High performance computing scenarios (like gene sequencing) entails large batch jobs where the ability to choose the right cloud and run a benchmark has immediate impact. A customer example cited on the call involved a manufacturer that needs to be able to run product simulations in a live environment. But running hundreds of nodes adds up to a big invoice pretty quickly. As Pradhan put it, 'Before they run their simulation, they are fully capable of making a decision on, 'Should I run this in HP Cloud, or should I run it in Amazon? If I run it in Amazon, which region should I run it on?'
Views on CliQr's potential
Esteban Kolsky is not easily impressed, so I was honestly a bit surprised by his optimism on CliQr. After the briefing he emailed me this comment on CliQr's prospects:
CliQR has a very interesting approach to analytics that can give IT departments perspectives about their use of cloud resources (and the most efficient way to manage them) as they never had before. An early-stage startup that is still figuring out their message and best go-to-market strategy, I am impressed with what they have done and their understanding of the value an open cloud provides that I will keep an eye on them to see their progress. In spite of being early to market, their timing is superb as most IT organizations are just now beginning to realize that managing myriad private clouds is not a solution they can sustain over the long run, and they begin to understand the demands their stakeholders are planning for their cloud infrastructure.
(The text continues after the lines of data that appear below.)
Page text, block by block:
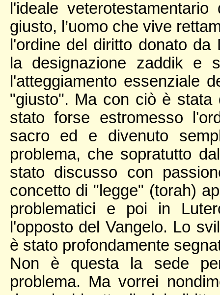
l'ideale
giusto, l’uomo che vive
l'ordine del diritto donato
la designazione zaddik e
l'atteggiamento essenziale
"giusto". Ma con ciò è stata
stato forse estromesso
sacro ed e divenuto
problema, che sopratutto
stato discusso con
concetto di "legge" (torah)
problematici e poi in
l'opposto del Vangelo. Lo
è stato profondamente
Non è questa la sede
problema. Ma vorrei
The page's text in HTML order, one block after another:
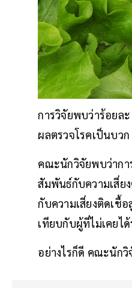
การวิจัยพบว่าร้อยล
ผลตรวจโรคเป็นบวก
คณะนักวิจัยพบว่ากา
สัมพันธ์กับความเสี่ย
กับความเสี่ยงติดเชื้
เทียบกับผู้ที่ไม่เคยไ
อย่างไรก็ดี คณะนัก
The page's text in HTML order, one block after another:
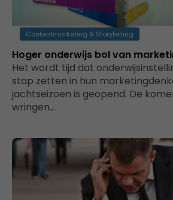
Contentmarketing & Storytelling
Hoger onderwijs bol van
Het wordt tijd dat
stap zetten in hun
jachtseizoen is geopend. De
wringen…
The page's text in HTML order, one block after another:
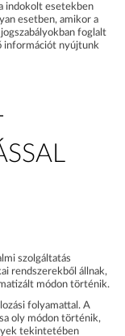
indokolt esetekben
esetben, amikor a
foglalt
információt nyújtunk
szolgáltatás
rendszerekből állnak,
módon történik.
folyamattal. A
oly módon történik,
tekintetében
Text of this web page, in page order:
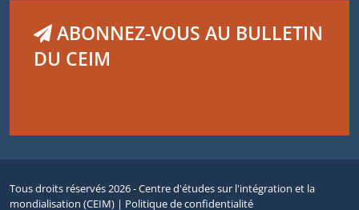
ABONNEZ-VOUS AU BULLETIN
DU CEIM
Tous droits réservés 2026 - Centre d'études sur l'intégration et la
mondialisation (CEIM) | Politique de confidentialité
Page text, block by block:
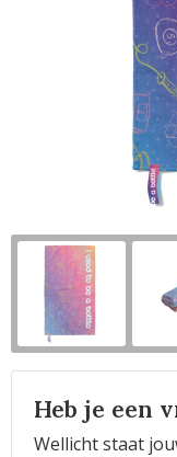
Heb je een
Wellicht staat
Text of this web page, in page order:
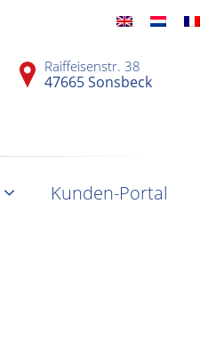
Raiffeisenstr. 38
47665 Sonsbeck
Kunden-Portal
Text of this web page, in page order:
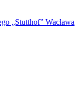
„Stutthof” Wacława
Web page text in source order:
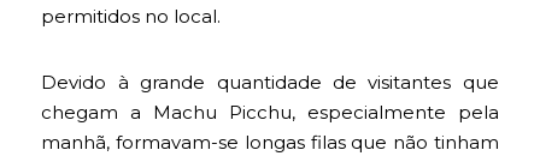
permitidos no local.
Devido à grande quantidade de visitantes que
chegam a Machu Picchu, especialmente pela
manhã, formavam-se longas filas que não tinham

Louis Columbus, another Enterprise Irregular on the briefing, told me afterwards that he sees potential in use cases involving regions where cloud data security is an issue:
I have been thinking over that briefing from the perspective of how their CloudCenter Manager working in conjunction with the CloudCenter Orchestrator have the potential to unlock new markets for cloud computing where compliance (i.e. HIPAA) and data ownership requirements imposed at the national level (like Germany) are barriers to entry today. CliQr's potential in those scenarios are interesting to think about.
For what it's worth, CliQr confirmed on the call that their offering has been well received by German companies so far.
I still don't care much for the multi-cloud buzzword, though I can see why such terminology might be needed to underscore more customer choice and flexibility than the 'hybrid' term implies. That second part, about customer choice and provisioning flexibility, I am much more bullish on - though clearly not all customers are ready to take on such chores, not matter how user-friendly the tools. Not to mention that countless terrific products have died on the enterprise vine because of go-to-market challenges. The sales and marketing side of this is another discussion for another time.
Whether CliQr has timed the market right remains to be seen, but the notion of application-specific cloud benchmarking does seem promising. I'm not sure if this gets us closer to the 'cloudbursting' scenario Kepes has dismissed as marketing 'unicorns and rainbows' (cloudbursting is the concept of frictionless shifting of resources between public and private clouds).
But it's an interesting conversation to have, and with startups like CliQr pushing the cloud performance envelope, we may be spotting unicorns sooner than some of us thought.
Image credit: Businessman standing in a desert © WavebreakmediaMicro - Fotolia.com
Disclosure: CliQr is not a client of mine nor does CliQr have an affiliation with diginomica. The Enterprise Irregulars is a loose consortium of enterprise influencers and practitioners. Phil and I are EIs; Den was a co-founder.